Забираемся в самолет, рассаживаемся. Летчик, не закрывая кабины, начинает заводить моторы. Корпус машины дрожит. Мне, через иллюминатор видно, как закрутился правый пропеллер. Минут через десять всё стихло, летчик вышел из кабины.
– Выгружайтесь!
– Что такое?
– Левый мотор не работает. Быстро вон в тот!
Бегом перегружаемся в соседний самолет. Начинается дождь. В этот раз завелись быстро, моторы ровно гудят. Я сижу на первом сидении, прям за пилотом. Он переговаривается с диспетчерами.
– Мариночка! Целую тебя в обе румяные щечки.
– Слышу тебя, обормот.
– Дай взлет. Я на Сахалин, рейс… – и дальше цифры.
– Ты що, с гузду зьихав? Дождь такой! Грозовой фро…
После щелчка тумблера голос диспетчера пропадает.
– Всем пристегнуться! И никаких хождений мне.
Машина срывается с места, быстро выруливает на стартовую точку. Моторы ревут. Рывок. Колеса выбивают лужи со взлетной полосы. Нос резко забирает вверх. Впереди маленький просвет в облаках, через него мы и уходим в чистое небо.
– Мариночка! Это опять я.
– Взлетел-таки, паразит!
– Будешь ругаться, вечером не зайду за тобой.
– Куда ты денешься… Возьми левее…коридор… – ну, и так далее.
Когда вышли на курс, пилот пришел к нам в салон играть в карты. Полет был скучным – моторы нудели на одной ноте иногда переходящей в зуд. У-у-у-у, з-з-з-з, у-у-у-у-у, з-з-з-з.
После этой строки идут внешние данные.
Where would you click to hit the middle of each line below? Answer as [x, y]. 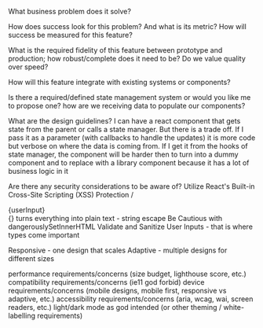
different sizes [31, 258]
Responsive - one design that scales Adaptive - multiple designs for [118, 250]
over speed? [28, 67]
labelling [22, 315]
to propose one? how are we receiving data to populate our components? [127, 106]
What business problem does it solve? [70, 11]
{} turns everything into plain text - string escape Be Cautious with [115, 218]
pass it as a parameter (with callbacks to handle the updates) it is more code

Под крылом облака закончились, и все два часа видно было только тайгу, нарезанную блестящими полосками рек. Над самым проливом стали опять сгущаться тучи. Остров пропал. Через некоторое время в тучах появился прогал, в который было видно сушу и какие-то строения на ней. Самолет дрогнул от выпущенных шасси. Но наш пилот садиться не спешил, летал кругами.
– Вы смотрели фильм "Хроника пикирующего бомбардировщика"? – это пилот, обернувшись к нам, кричит, – Если не смотрели, сейчас увидите. Пристегнуться всем!
Самолет опрокинулся на левое крыло и заскользил боком к просвету в облаках. Я еще толком не успел испугаться, когда фюзеляж крутанулся в другую сторону. Меня вдавило в сиденье. У меня было впечатление, что перегрузка еще не кончилась, когда мы плюхнулись на взлетно-посадочную полосу.
– Всё, ребятки, можно сушить штаны, приехали.
На удивление здесь внизу дождя не было, аэропорта тоже. Был диспетчерский пункт, рядом с которым тарахтел старенький автобус. На этом автобусе нас привезли в мрачный поселок, состоящий из нескольких бараков, один из которых должен был стать нашим домом на два месяца.
На ночлег мы разместились в одной комнате. Душновато, но не так промозгло. Я проснулся на самом рассвете от холода, странного звука и осознания постоянного неудобства. Я понял, что уже неоднократно пытаюсь закрыть одеялом то голову, то ноги, при этом незакрытая часть как-то странно болит. Окончательно проснувшись, я увидел удивительный потолок. В своей середине он был белый, а ближе к краям темнел, в углах становясь совсем черным. Проснулся не только я – с разных сторон слышалась мрачная ругань. Один уже встал совсем – маленький грузин, спавший в углу, около окна. Он уже оделся и обулся, и направлялся к двери.
– Что за хрень такая? Что это так гудит?
– Спать невозможно, мать… мать… мать…
Грузин только взявшись за ручку двери, заговорил:
– Ребята, это комары… это я виноват. Ночью душно стало… ну, я окно и открыл.
И исчез за дверью подлец во избежание суда Линча.
С момента приземления на остров, стало понятно, почему цари ссылали сюда неугодных. Всё здесь было какое-то унылое и диспетчерская вышка, и эти бараки, и серый песок вокруг, и чахлые, низенькие хвойные деревца, которые, как потом выяснилось, назывались кедрачом. Поражало еще отсутствие людей. Со вчерашнего дня мы видели только двоих – шофера автобуса и тетку, открывшую нам барак. Поселок выглядел совершенно пустым. Такое было впечатление, что мы на необитаемом острове. До прибытия основной группы нам делать было нечего, и мы пошли разведывать местность. Дороги здесь на севере Сахалина все были грунтовые. Влево от сквозной аэропортовской дороги ответвлялась более узкая, уходившая в заросли кедрача. По ней мы и решили прогуляться.